John's eyes were wide, wild, his breath coming in brief, hurried gasps. James wrapped his other hand around the ones entwined on the table. He could feel John's heartbeat, thready and quick, in his wrist, it felt like the heart was breaking, a line too taught between the mast and the bow, about to snap under the pressure.

"They spent an afternoon with the boy, and _God_ how they loved him. Miranda played with him, learned how he took her earring, while Thomas spoke to the owner of the outfit. They tried to pass on as much money as they could gather into his hands, but he refused to let them take the boy that day. I don’t know why, but they told the boy, Solomon, that they would be back the next day, first thing, at dawn to collect him. Miranda left him her earrings, both of them, they were her favourite pair and she told Solomon such."

James took a breath.

While he spoke, John had shifted forward, hand clenched around James' in a vice. His unoccupied hand fluttered over the table, to his face, to James, shaking viciously.

"When they returned the next day, the boy was gone. They searched throughout the district, the neighbouring districts, throughout London, and they couldn’t find Solomon. The orphanage said he'd run away, that he was a thief and a liar as it was, so they should be grateful to miss his harm. Thomas was furious, brought all of London down on the orphanage and had it shut within a month. Miranda, she kept looking. For months and years. Even when I met her, she was looking just in case she recognized the young man Solomon would be."

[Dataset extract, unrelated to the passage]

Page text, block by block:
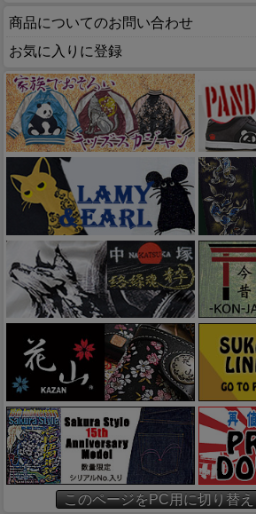
商品についてのお問い合わせ
お気に入りに登録
このページをPC用に切り替え
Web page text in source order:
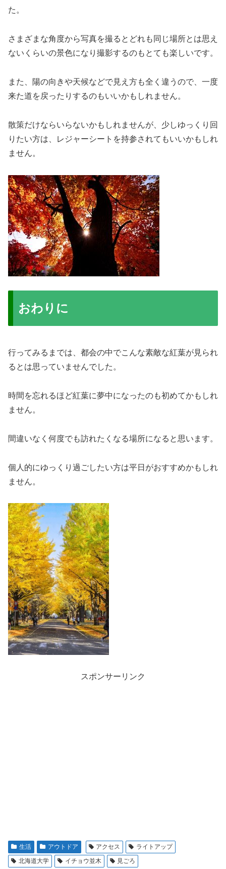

James stopped. That was the end of the story Miranda and Thomas told him. He knew they were haunted, he knew they never recovered from this. But they never told him more, they had hushed discussions and there were pained silences, but it was one piece of their lives he would not intrude into, and to which he was not invited.

John was still shaking, but he hadn't moved away. His heartbeat had steadied, his breathing evened. The hand not clutched in James' had moved to is pocket, and though James couldn't see what was he was touching, he knew John's hand was restless. James was caught between wondering what he was holding, and looking at the hand held in his own.

"They were pearls, and they matched the buttons on her dress, and her necklaces, and her rings, and her bracelets. I'd never seen a lady before, and I'd never seen jewelry so matched." John's voice startled James, dragging his eyes back up to John's face.

John pulled his hand out of his pocket, resting it closed on the table, palm up, fingers closed.

"She said she'd collect them, she _promised_ and I believed her. She held me in her lap, on her pretty dress, even though I must've been filthy. It was shiny, and smooth, and the darkest blue. I suppose it must have been a satin dress, or something similar. Then, I just knew it was softer than anything I'd ever touched, and I thought she must have been a queen."

John uncurled his fingers, slow as anything James had ever watched. Inside his palm were two dangling pearl earrings, one missing the lowermost pearl, the largest on that of the pair. They were otherwise pristine, clean and bright, no trace of the yellowish tarnish of pearls stored away.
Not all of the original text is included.